▶ PROBLEM TO WORK ON: Every line of the records below that has the word "render" should be copied.
Content starts
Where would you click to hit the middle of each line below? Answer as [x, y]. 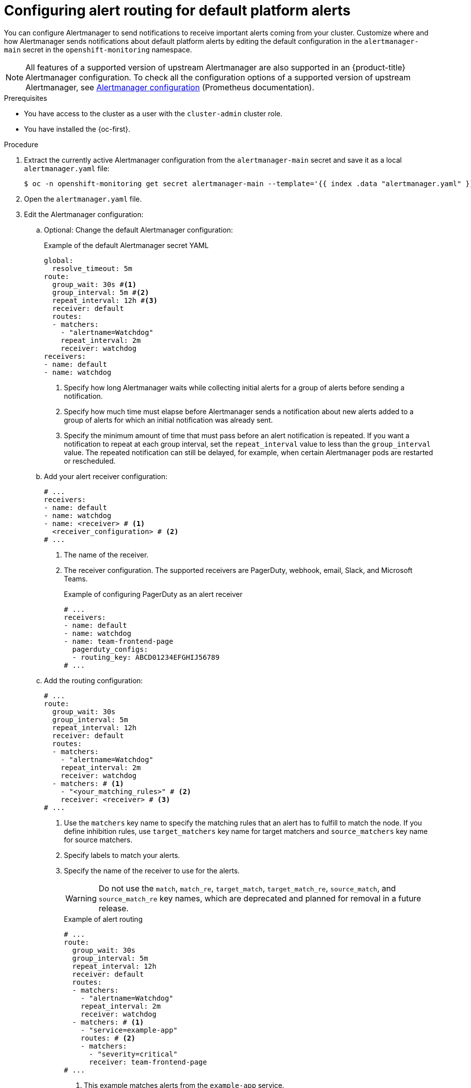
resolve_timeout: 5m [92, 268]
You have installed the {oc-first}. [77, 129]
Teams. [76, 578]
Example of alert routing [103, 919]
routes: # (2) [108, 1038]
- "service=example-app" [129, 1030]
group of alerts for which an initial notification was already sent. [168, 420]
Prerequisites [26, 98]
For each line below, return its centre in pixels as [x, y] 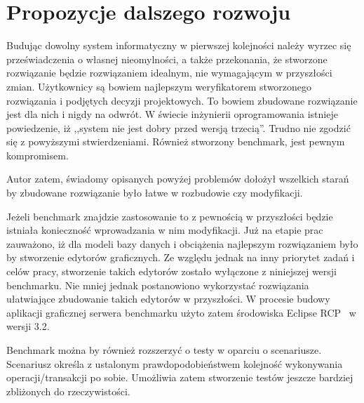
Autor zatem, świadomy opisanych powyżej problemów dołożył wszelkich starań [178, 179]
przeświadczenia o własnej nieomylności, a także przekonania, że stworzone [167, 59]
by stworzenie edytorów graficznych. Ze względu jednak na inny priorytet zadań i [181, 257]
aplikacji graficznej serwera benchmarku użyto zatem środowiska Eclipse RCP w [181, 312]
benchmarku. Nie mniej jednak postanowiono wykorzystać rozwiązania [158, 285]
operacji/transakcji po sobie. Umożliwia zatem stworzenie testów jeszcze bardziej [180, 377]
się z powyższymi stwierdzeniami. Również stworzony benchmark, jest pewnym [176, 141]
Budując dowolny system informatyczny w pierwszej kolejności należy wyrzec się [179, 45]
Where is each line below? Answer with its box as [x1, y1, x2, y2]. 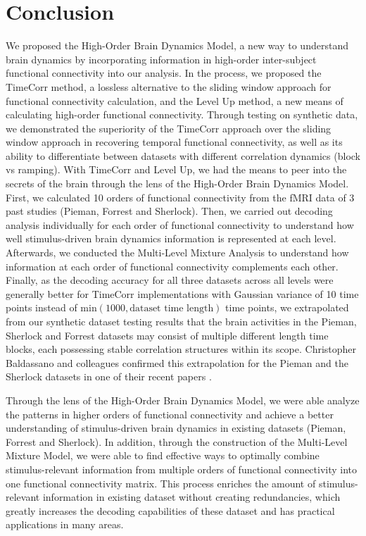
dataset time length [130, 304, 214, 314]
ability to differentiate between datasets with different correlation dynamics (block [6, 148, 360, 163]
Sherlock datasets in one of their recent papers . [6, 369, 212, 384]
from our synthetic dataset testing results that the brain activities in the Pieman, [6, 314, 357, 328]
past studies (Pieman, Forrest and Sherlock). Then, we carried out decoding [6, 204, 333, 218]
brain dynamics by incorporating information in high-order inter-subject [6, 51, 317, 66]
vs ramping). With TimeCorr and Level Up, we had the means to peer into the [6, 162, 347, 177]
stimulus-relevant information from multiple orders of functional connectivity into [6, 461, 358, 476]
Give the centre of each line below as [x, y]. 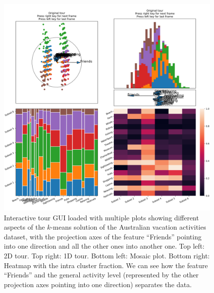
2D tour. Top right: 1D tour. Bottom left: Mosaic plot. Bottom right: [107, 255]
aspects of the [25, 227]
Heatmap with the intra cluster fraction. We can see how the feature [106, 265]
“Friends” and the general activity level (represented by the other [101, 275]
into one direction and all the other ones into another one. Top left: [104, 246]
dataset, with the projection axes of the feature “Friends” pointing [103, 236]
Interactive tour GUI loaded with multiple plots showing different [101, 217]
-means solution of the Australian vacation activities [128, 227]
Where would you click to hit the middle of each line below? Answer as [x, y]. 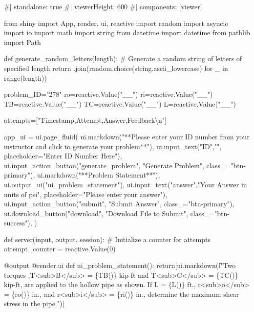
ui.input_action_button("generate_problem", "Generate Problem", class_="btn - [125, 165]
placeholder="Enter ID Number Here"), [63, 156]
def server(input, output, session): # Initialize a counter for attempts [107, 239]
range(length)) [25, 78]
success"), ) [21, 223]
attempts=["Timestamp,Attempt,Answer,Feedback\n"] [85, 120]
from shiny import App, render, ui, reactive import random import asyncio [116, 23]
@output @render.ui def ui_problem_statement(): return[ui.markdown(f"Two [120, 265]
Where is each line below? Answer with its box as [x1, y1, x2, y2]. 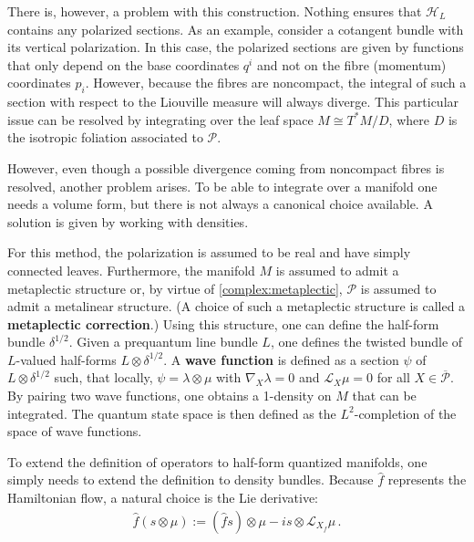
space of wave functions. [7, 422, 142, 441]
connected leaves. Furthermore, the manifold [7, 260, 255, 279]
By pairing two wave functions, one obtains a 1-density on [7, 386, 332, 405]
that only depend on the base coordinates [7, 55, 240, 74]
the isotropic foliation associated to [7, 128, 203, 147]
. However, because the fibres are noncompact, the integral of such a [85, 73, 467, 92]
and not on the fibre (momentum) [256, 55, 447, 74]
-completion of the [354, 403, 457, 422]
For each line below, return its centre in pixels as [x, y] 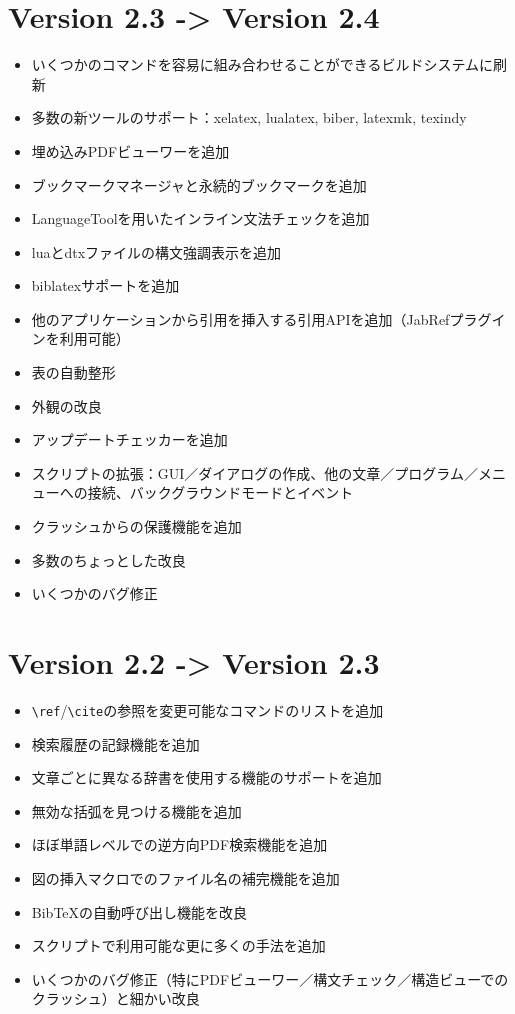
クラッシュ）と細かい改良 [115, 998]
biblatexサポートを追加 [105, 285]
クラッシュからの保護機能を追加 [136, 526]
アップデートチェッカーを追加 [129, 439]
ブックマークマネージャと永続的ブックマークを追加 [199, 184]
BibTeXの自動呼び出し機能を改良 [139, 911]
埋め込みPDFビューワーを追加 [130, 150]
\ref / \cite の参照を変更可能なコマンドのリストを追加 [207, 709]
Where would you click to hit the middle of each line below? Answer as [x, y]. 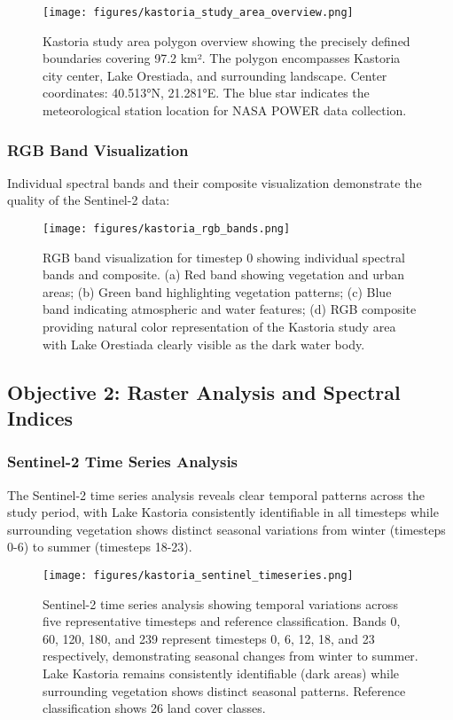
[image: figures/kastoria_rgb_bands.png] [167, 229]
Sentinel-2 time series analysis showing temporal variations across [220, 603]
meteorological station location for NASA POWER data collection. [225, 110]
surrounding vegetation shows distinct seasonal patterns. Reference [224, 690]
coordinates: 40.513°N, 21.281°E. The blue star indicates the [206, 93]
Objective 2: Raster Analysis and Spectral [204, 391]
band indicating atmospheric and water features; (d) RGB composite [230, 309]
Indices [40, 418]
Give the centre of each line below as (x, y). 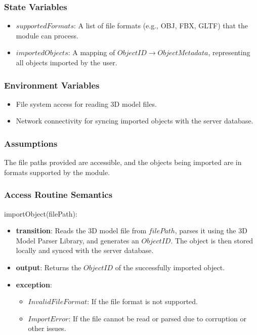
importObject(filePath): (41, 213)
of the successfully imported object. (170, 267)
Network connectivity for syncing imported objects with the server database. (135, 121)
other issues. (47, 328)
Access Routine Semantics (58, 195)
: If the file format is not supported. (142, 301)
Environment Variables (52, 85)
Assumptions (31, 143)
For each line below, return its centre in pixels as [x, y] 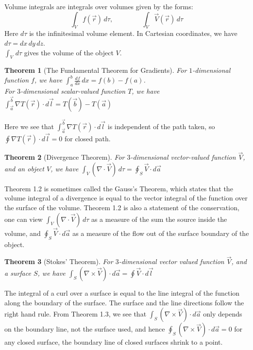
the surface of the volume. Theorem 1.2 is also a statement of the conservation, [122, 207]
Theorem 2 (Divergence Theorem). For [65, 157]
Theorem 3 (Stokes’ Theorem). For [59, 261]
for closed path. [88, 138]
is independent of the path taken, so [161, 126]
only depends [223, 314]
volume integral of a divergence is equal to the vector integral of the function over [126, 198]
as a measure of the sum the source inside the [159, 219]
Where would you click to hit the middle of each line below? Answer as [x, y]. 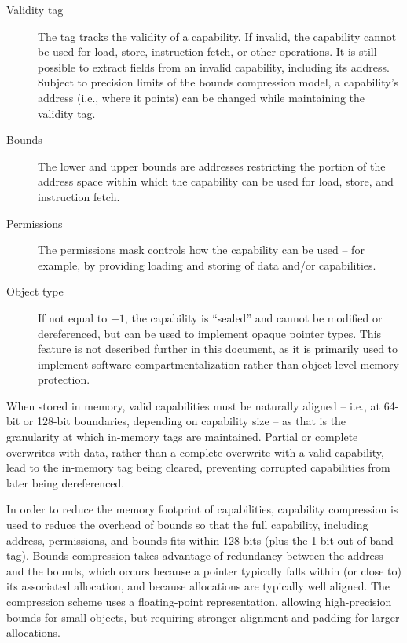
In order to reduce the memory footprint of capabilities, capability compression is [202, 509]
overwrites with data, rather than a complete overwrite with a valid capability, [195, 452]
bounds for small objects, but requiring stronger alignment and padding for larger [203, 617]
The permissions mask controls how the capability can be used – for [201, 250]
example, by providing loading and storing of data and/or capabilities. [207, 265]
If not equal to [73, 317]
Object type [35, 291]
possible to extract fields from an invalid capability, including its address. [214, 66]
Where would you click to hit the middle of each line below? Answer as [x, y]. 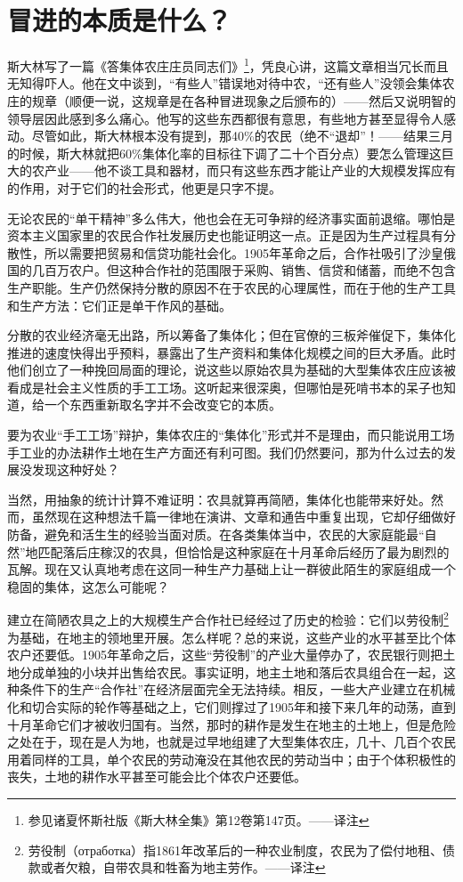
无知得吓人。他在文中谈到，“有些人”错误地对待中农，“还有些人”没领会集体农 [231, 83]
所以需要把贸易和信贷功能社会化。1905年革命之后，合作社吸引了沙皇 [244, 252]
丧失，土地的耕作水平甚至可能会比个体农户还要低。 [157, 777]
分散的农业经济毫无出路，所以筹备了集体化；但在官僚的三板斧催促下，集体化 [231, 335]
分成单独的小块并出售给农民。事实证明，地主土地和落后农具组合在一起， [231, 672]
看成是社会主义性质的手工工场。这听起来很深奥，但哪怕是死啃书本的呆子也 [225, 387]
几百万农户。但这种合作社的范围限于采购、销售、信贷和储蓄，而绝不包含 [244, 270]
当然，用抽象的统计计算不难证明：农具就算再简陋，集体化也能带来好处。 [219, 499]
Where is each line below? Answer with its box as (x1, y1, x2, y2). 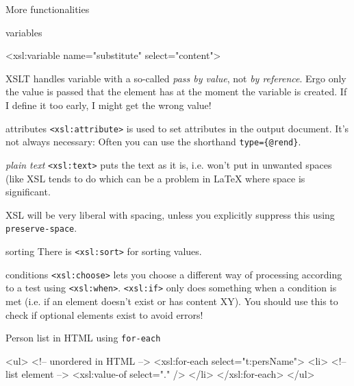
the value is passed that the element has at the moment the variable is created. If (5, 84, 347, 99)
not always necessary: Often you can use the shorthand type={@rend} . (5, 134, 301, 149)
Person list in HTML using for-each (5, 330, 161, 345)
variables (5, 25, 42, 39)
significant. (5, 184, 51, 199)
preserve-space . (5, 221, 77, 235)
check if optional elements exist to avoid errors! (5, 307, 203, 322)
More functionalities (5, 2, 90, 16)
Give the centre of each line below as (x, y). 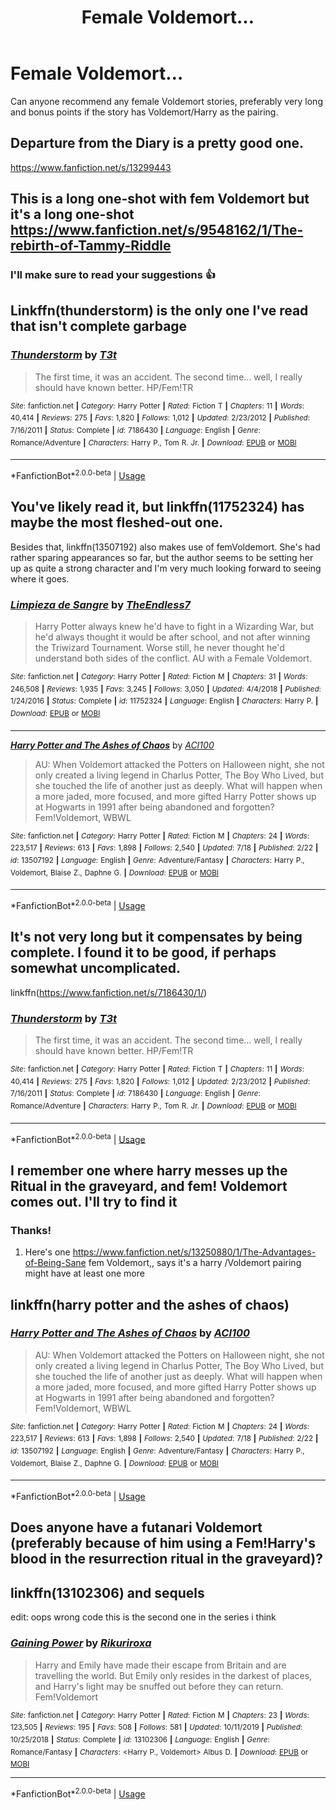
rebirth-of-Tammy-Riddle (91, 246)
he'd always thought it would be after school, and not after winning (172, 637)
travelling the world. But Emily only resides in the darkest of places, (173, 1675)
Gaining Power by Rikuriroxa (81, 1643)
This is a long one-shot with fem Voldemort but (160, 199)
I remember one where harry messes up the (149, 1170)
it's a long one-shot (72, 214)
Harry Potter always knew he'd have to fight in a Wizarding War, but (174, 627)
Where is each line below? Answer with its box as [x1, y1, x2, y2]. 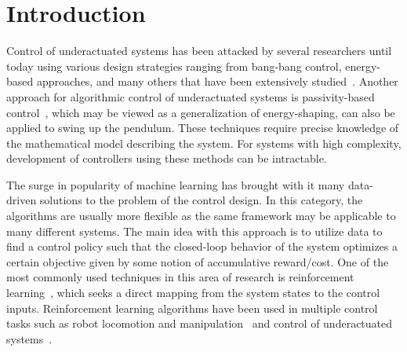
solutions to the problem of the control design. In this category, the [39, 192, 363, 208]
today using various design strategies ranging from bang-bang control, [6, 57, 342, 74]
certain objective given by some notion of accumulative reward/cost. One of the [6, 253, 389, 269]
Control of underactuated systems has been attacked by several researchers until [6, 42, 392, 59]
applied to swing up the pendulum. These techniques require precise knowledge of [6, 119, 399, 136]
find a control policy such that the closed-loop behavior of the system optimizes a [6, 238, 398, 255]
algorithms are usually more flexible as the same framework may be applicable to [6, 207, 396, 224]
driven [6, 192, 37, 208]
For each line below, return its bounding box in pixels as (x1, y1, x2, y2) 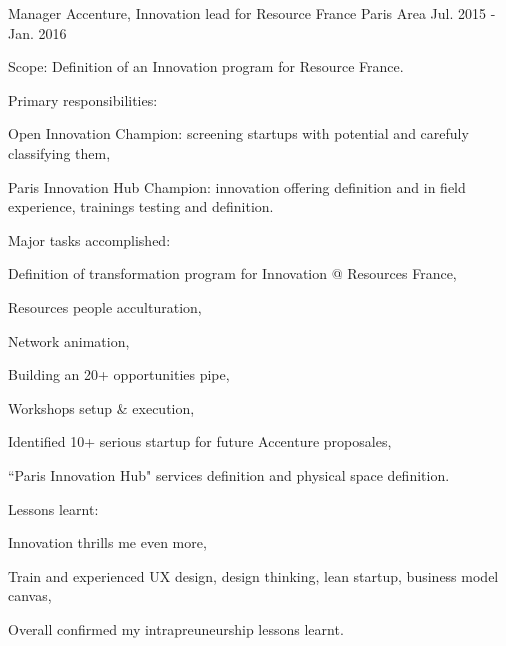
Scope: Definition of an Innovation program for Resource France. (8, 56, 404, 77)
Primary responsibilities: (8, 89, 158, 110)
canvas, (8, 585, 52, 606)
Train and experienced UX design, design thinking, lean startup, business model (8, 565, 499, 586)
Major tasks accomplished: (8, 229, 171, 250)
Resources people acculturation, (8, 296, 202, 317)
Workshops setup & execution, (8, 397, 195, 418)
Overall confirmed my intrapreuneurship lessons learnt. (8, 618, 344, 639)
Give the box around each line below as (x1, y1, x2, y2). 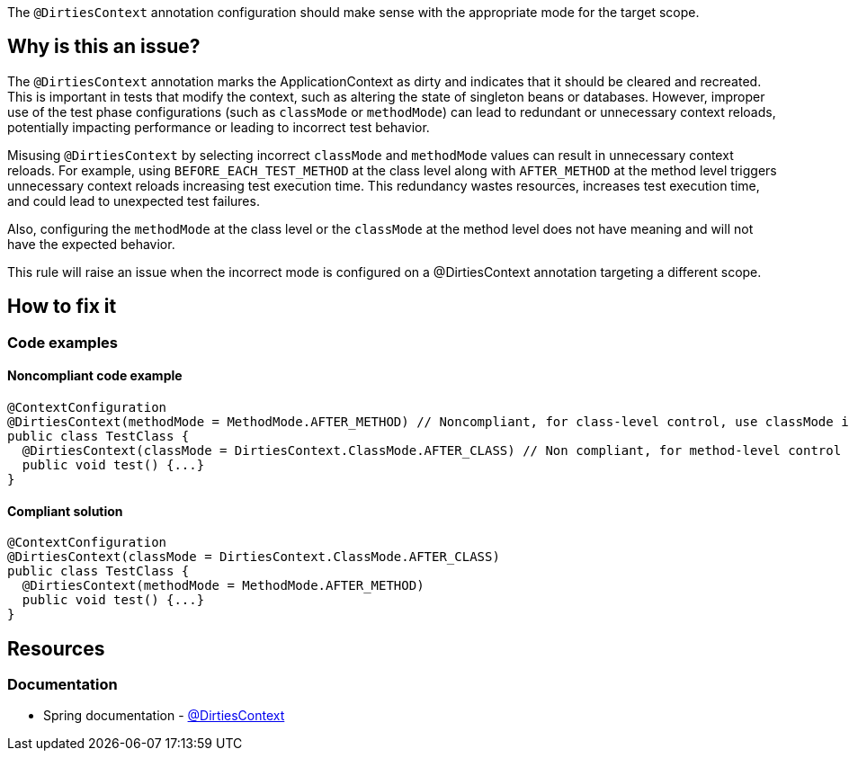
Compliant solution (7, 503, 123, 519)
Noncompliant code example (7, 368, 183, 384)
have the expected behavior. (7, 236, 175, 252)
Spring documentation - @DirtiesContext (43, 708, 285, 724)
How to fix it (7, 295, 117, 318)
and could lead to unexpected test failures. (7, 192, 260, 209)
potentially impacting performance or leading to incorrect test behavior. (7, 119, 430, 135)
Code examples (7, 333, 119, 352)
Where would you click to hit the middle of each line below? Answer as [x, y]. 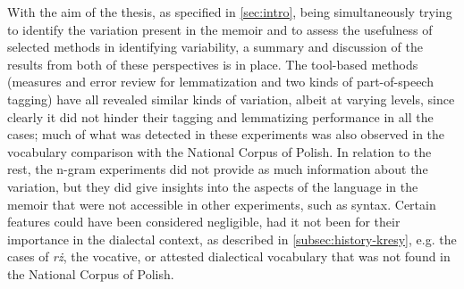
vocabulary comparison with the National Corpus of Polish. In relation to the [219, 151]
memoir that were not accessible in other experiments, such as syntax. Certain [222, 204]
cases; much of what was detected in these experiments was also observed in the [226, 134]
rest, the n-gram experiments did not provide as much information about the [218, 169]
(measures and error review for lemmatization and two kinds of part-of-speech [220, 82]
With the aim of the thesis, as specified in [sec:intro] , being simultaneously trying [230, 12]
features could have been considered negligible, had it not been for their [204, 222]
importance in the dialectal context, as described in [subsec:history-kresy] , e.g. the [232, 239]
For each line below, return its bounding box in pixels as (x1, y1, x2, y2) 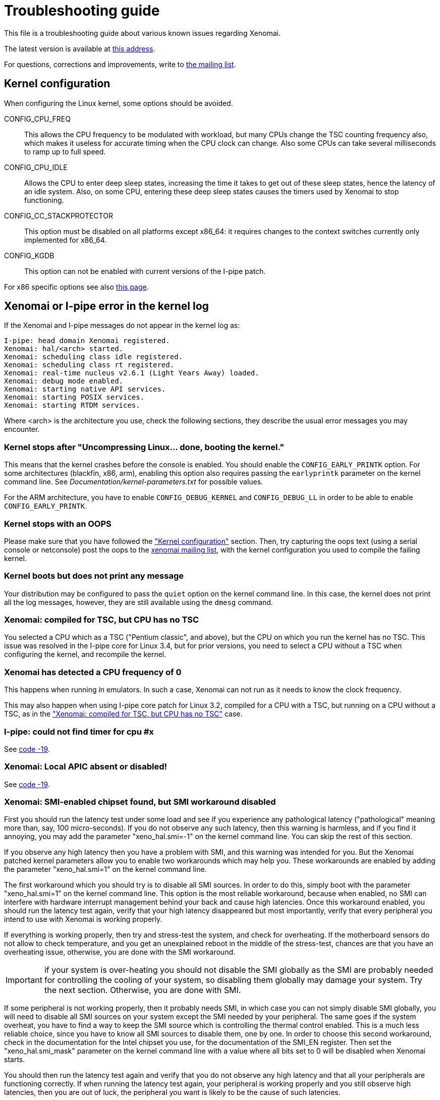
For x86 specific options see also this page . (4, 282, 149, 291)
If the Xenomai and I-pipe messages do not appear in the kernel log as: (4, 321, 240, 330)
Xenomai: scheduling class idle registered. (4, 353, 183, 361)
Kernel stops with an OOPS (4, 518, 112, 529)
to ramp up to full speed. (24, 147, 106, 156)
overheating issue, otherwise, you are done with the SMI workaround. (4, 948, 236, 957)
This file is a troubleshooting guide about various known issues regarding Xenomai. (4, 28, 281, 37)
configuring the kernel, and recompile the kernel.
Content ends
▶ FINAL ANSWER:
from shiny import App, render, ui, reactive import random import asyncio [116, 23]
@output @render.ui def ui_problem_statement(): return[ui.markdown(f"Two [120, 265]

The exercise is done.